Uncle Bob Martin once said, I believe in his Clean Coders video series, that (paraphrased) the second most important characteristic of good software is that it meet the customer requirements. The most important characteristic is that it be easy to change. Reason being, if a system is correct today but rigid, it will be wrong tomorrow when the customer wants changes. If the system is wrong today but flexible, it’s easy to make it right tomorrow.

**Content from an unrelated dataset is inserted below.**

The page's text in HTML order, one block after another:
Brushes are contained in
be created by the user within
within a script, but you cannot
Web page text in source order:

It may not be perfect, but I like DI because I need to be right tomorrow.

Once we’ve established what “best” means only then can you use it as a metric.

As “Best” in programming tends to mean flexiblity, and the list here is quite good http://c2.com/cgi/wiki?GoodArchitecture :

Robust - lacking bugs and tolerant of external faults
Maintainable - easy to maintain and extend
Useful - utility, beyond the immediate need (due to flexibility and extensibility)
Scalable - ability to grow in capacity, not in features
Common Vision - direction, strategy
Agile - simple and “elegant” enough to refactor easily; flexible
Extensible - ability to grow in features or in depth
Responsive - performance now and after adding features or expanding scale

Then we can accurately determine whether a given practice meets those requirements only then can it be deemed “best” or “bad”. Once you have that metric you can accurately compare two practices to see how well they meet the given criteria and mark one as better than the other.

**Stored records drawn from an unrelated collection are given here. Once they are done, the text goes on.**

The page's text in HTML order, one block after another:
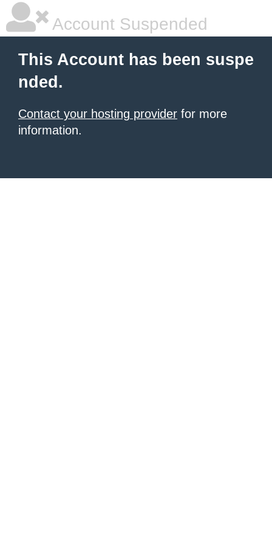
Account Suspended
This Account has been suspe
nded.
Contact your hosting provider for more
information.
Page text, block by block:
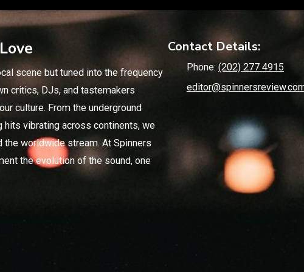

We can also, at that point create a list of traits that go against what we consider best and say they are “bad practice”. If flexibility is an underlying metric for “best” then things such as tight coupling and global variables actively work against this so can be considered “bad” if your metric is flexibility.

So Tony, the question to you is, how do you define “best”?

tony_marston404 · March 5, 2015, 3:43pm

Is this true? Object “A” knows about the existence of object “B”, and it knows about "B"s methods, but it should not know the implementation details for any of those methods.

Encapsulation has nothing to do with relationships between different objects. Object A encapsulates all the properties and methods of entity A, while object B encapsulates all the properties and methods of entity B. Object A may call object B, which means that A is dependent on B, that A is coupled to B, but there is never any encapsulation “between” objects.

But what types of object? I can inject any one of my 300+ Model classes into any one of my reusable Controllers and VIews, which is why I use DI there. But when it comes to Model classes talking to other Model classes, I don’t use DI simply because I wish to talk to a particular model class that has no alternatives, so as far as I am concerned it is far easier to have that dependency hardcoded and hidden from the outside world.

TomB · March 5, 2015, 3:44pm

Please stop relating everything back to your framework and provide complete, minimal examples that don’t need an understanding of a third party architecture that uses 9000 line god classes.

As I said to Jeff_Mott earlier.

Consider the difference between:

$this->foo = $foo;

and

$this->foo = new Foo();

In the second example, the code knows exactly which implementation of Foo is being used. In the first, it does not. In the first example that information is hidden from the object that contains the code.

tony_marston404 · March 5, 2015, 3:51pm

This is the point I have been trying to make. DI is most useful where an object has a dependency which can be fulfilled from a variety of alternatives, so you choose which object you want and inject it rather than having some complicated code inside the object which has to make that decision internally. On the other hand, if an object has a dependency which is fixed and where there are no alternatives, it is possible to keep that dependency hidden and not have it injected.

tony_marston404 · March 5, 2015, 3:56pm

You are assuming that everyone is writing reusable libraries with interchangeable components that must be configured before they can be used. But what if that is not the case? What happens if a component within an application has hard-coded and unchangeable dependencies which exist within the same application, and which do not need external configuration?